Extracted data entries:
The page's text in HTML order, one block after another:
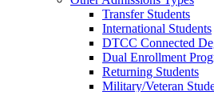
Transfer Students
International Students
DTCC Connected
Dual Enrollment
Returning Students
Military/Veteran
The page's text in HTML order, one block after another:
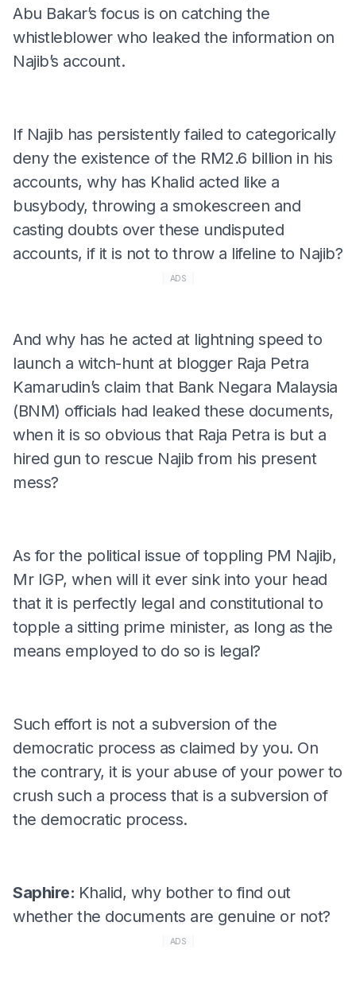
Abu Bakar’s focus is on catching the
whistleblower who leaked the information on
Najib’s account.
If Najib has persistently failed to categorically
deny the existence of the RM2.6 billion in his
accounts, why has Khalid acted like a
busybody, throwing a smokescreen and
casting doubts over these undisputed
accounts, if it is not to throw a lifeline to Najib?
ADS
And why has he acted at lightning speed to
launch a witch-hunt at blogger Raja Petra
Kamarudin’s claim that Bank Negara Malaysia
(BNM) officials had leaked these documents,
when it is so obvious that Raja Petra is but a
hired gun to rescue Najib from his present
mess?
As for the political issue of toppling PM Najib,
Mr IGP, when will it ever sink into your head
that it is perfectly legal and constitutional to
topple a sitting prime minister, as long as the
means employed to do so is legal?
Such effort is not a subversion of the
democratic process as claimed by you. On
the contrary, it is your abuse of your power to
crush such a process that is a subversion of
the democratic process.
Saphire: Khalid, why bother to find out
whether the documents are genuine or not?
ADS
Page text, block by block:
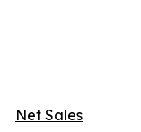
Net Sales
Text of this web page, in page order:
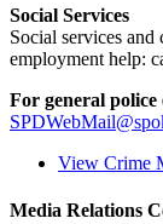
Social Services
Social services
employment help:
For general police
View Crime
Media Relations
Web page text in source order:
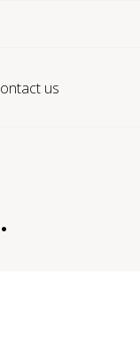
us
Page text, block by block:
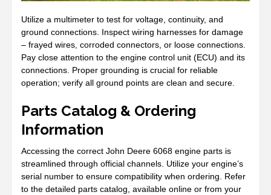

▸ **Work to be completed**: In your copy, include every record word for word but no pictures.

▸ **Result of the exercise**:
The page's text in HTML order, one block after another:
Transfer Students
International Students
DTCC Connected
Dual Enrollment
Returning Students
Military/Veteran
The page's text in HTML order, one block after another:
Abu Bakar’s focus is on catching the
whistleblower who leaked the information on
Najib’s account.
If Najib has persistently failed to categorically
deny the existence of the RM2.6 billion in his
accounts, why has Khalid acted like a
busybody, throwing a smokescreen and
casting doubts over these undisputed
accounts, if it is not to throw a lifeline to Najib?
ADS
And why has he acted at lightning speed to
launch a witch-hunt at blogger Raja Petra
Kamarudin’s claim that Bank Negara Malaysia
(BNM) officials had leaked these documents,
when it is so obvious that Raja Petra is but a
hired gun to rescue Najib from his present
mess?
As for the political issue of toppling PM Najib,
Mr IGP, when will it ever sink into your head
that it is perfectly legal and constitutional to
topple a sitting prime minister, as long as the
means employed to do so is legal?
Such effort is not a subversion of the
democratic process as claimed by you. On
the contrary, it is your abuse of your power to
crush such a process that is a subversion of
the democratic process.
Saphire: Khalid, why bother to find out
whether the documents are genuine or not?
ADS
Page text, block by block:
Net Sales
Text of this web page, in page order:
Social Services
Social services
employment help:
For general police
View Crime
Media Relations
Web page text in source order:
us
Page text, block by block:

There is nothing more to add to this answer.